Dexmedetomidine is an α2-adrenoceptor/imidazoline 1 (I1) receptor agonist, and it has been suggested that activation of I1 receptors [6], as well as activation of α2-adrenoceptors [2], inhibits sympathetic outflow in the central nervous system and causes hypotension and bradycardia. However, there has been little attention paid to dexmedetomidine-related decrease in minute ventilation (V′E) [7, 8], because dexmedetomidine-related hypotension stimulates ventilation by activating chemoreceptors [9] and can minimize dexmedetomidine-related respiratory suppression.

Recently, we examined the cardiorespiratory effects of intraperitoneal injection of dexmedetomidine (50 μg·kg−1) in spontaneously breathing newborn rats (2−5 days old) [10, 11]. Our findings suggested that, in newborns, dexmedetomidine suppresses respiratory frequency and heart rate predominantly through α2-adrenoceptor activation [10, 11], whereas mean inspiratory flow (VT/TI, where VT is tidal volume and TI is inspiratory time) was stimulated by I1 receptor activation [11]. Hence, to extend our knowledge of respiratory regulation during dexmedetomidine administration, we examined cardiorespiratory indices in spontaneously breathing adult rats (8 weeks old), including VT/TI, mean arterial blood pressure (MAP), and arterial blood gases (ABGs). We also examined whether activation of I1 receptors, together with activation of α2-adrenoceptors, is involved in dexmedetomidine-related respiratory suppression by using two different antagonists, i.e. atipamezole (selective α2-adrenoceptor antagonist) and efaroxan (α2-adrenoceptor/I1 receptor antagonist) [11].

Materials and methods

The experimental protocol was reviewed and approved by the Animal Research Committee of the Nippon Dental University School of Life Dentistry at Tokyo, Japan (Protocol Approved Numbers: 18-02-1 and 19–14). The animals were treated in accordance with the Guiding Principles for the Care and Use of Animals in the Field of Physiological Sciences (The Physiological Society of Japan), and we complied with the ARRIVE guidelines (

All efforts were made to minimize animal suffering and the number of animals used.

Surgical preparations

On the day of the experiment, the rats were and anesthetized with 1%−3% isoflurane (Forane Inhalant Liquid; Abbott Japan Co., Ltd., Tokyo, Japan). Surgical preparations were performed under a surgical microscope (SZ60; Olympus, Tokyo, Japan). Briefly, local anesthetic (Xylocaine 2%; Aspen Japan K.K., Tokyo, Japan) was applied subcutaneously, and two incisions (each 5−10 mm long) were made in the ventral surface at the proximal end of the animal’s tail. At each incision, a catheter (24G × 1″, Nipro, Tokyo, Japan, and PE-50, Intramedic, Becton Dickinson and Company, Sparks, MD, USA) was gently inserted: one into a tail vein to administer the drug intravenously and one into the tail artery to monitor the pulse rate (PR) and mean arterial pressure (MAP) and to sample arterial blood for analysis of ABGs (PaO2, PaCO2, and pH), hemoglobin, hematocrit, electrolytes (Na+, K+, and Ca2+), and glucose. Each catheter was filled with saline-heparin solution (100 U·mL−1, a total volume of 0.1 mL). The rat was then given aspoxicillin (Doyle; Sawai Pharmaceutical Co.,Ltd, Osaka, Japan) and an analgesic (flurbiprofen axetil, 0.25 mg) intravenously, the catheters were fixed, and the incision was closed with instant adhesive. No bleeding or blood reflux was observed during the preparations. After returning the rat to its cage, we monitored its behavior carefully. We observed that all animals recovered consciousness within 5 min and could access water and laboratory chow by themselves. About 3 hours later, we started the recording.

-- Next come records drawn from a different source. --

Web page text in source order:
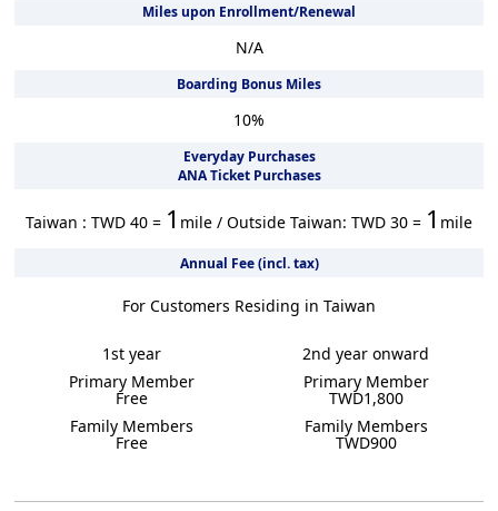
Miles upon Enrollment/Renewal
N/A
Boarding Bonus Miles
10%
Everyday Purchases
ANA Ticket Purchases
Taiwan : TWD 40 = 1 mile / Outside Taiwan: TWD 30 = 1 mile
Annual Fee (incl. tax)
For Customers Residing in Taiwan
1st year
Primary Member
Free
Family Members
Free
2nd year onward
Primary Member
TWD1,800
Family Members
TWD900
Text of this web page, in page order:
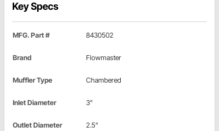
Key Specs
MFG. Part # 8430502
Brand Flowmaster
Muffler Type Chambered
Inlet Diameter 3"
Outlet Diameter 2.5"
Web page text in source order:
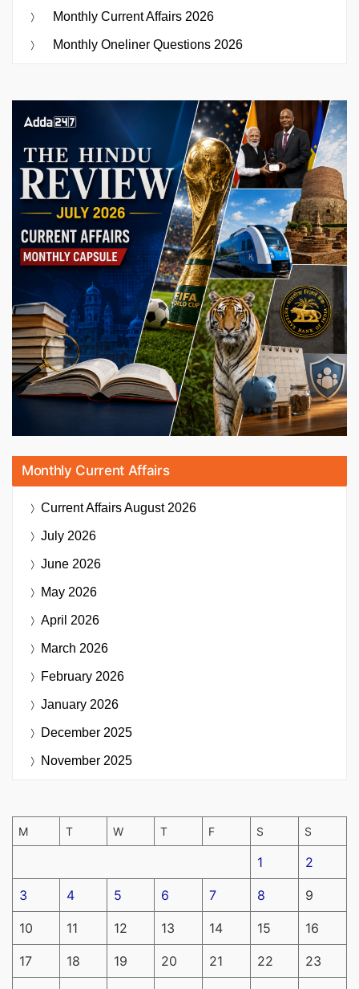
Monthly Current Affairs 2026
Monthly Oneliner Questions 2026
Monthly Current Affairs
Current AffairsAugust 2026
July 2026
June 2026
May 2026
April 2026
March 2026
February 2026
January 2026
December 2025
November 2025
M T W T F S S
1 2
3 4 5 6 7 8 9
10 11 12 13 14 15 16
17 18 19 20 21 22 23
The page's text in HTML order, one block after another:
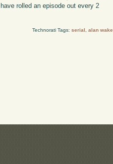
rolled an episode out every 2
Technorati Tags: serial alan wake
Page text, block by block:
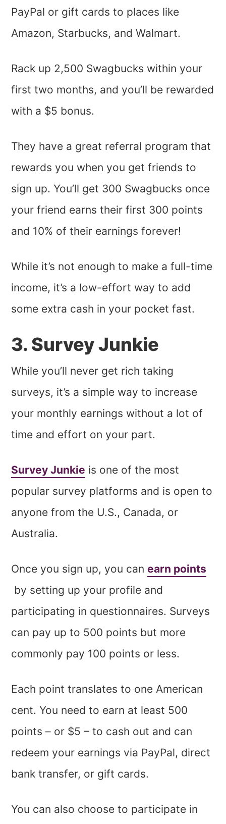
PayPal or gift cards to places like
Amazon, Starbucks, and Walmart.
Rack up 2,500 Swagbucks within your
first two months, and you’ll be rewarded
with a $5 bonus.
They have a great referral program that
rewards you when you get friends to
sign up. You’ll get 300 Swagbucks once
your friend earns their first 300 points
and 10% of their earnings forever!
While it’s not enough to make a full-time
income, it’s a low-effort way to add
some extra cash in your pocket fast.
3. Survey Junkie
While you’ll never get rich taking
surveys, it’s a simple way to increase
your monthly earnings without a lot of
time and effort on your part.
Survey Junkie is one of the most
popular survey platforms and is open to
anyone from the U.S., Canada, or
Australia.
Once you sign up, you canearn points
by setting up your profile and
participating in questionnaires. Surveys
can pay up to 500 points but more
commonly pay 100 points or less.
Each point translates to one American
cent. You need to earn at least 500
points – or $5 – to cash out and can
redeem your earnings via PayPal, direct
bank transfer, or gift cards.
You can also choose to participate in
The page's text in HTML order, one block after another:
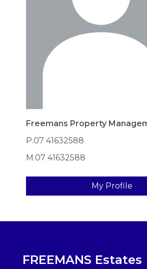
Freemans Property
P.07 41632588
M.07 41632588
My Profile
FREEMANS Estates
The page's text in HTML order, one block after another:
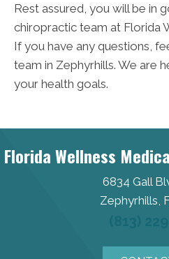
Rest assured, you will be in
chiropractic team at Florida
If you have any questions,
team in Zephyrhills. We are
your health goals.
Florida Wellness
6834 Gall
Zephyrhills,

The animals were placed individually in a loose and flexible custom-made cylindrical container made of soft stainless-steel netting, in which the animal was able to roll and move back and forth. We used that container to avoid the risk of the animal turning back to bite or pull out the indwelling temperature probe or catheters during the measurements in the chamber (Fig 1). Chamber and body temperatures (°C) were monitored by means of fine chromel-alumel thermocouples (Omega Model 871a; Omega Engineering, Stamford, CT, USA). During the experiment, ambient temperature in the chamber was controlled at 25°C ± 2°C with the help of a circulating water bath (NCB-2510B; Tokyo Rikakikai Co. Ltd, Tokyo, Japan). To measure body temperature, the probe was inserted about 5 mm into the rectum with the aid of lidocaine jelly (Xylocaine Jelly; AstraZeneca K.K., Osaka, Japan) and lightly attached to the tail with a Band-Aid (Johnson & Johnson Services, Inc., New Brunswick, NJ, USA).


Fig 1. Chamber.

Schematic diagram showing the experimental setup. O2·CO2 analyzer to measure the concentration of each gas (%) from the outflow; Differential pressure transducer to measure pressure changes in the chamber; A line, arterial catheter inserted into tail artery; V line, venous catheter inserted into tail vein; Ta and Tb, temperature probes to measure temperature inside the chamber (Ta) and the animal (Tb).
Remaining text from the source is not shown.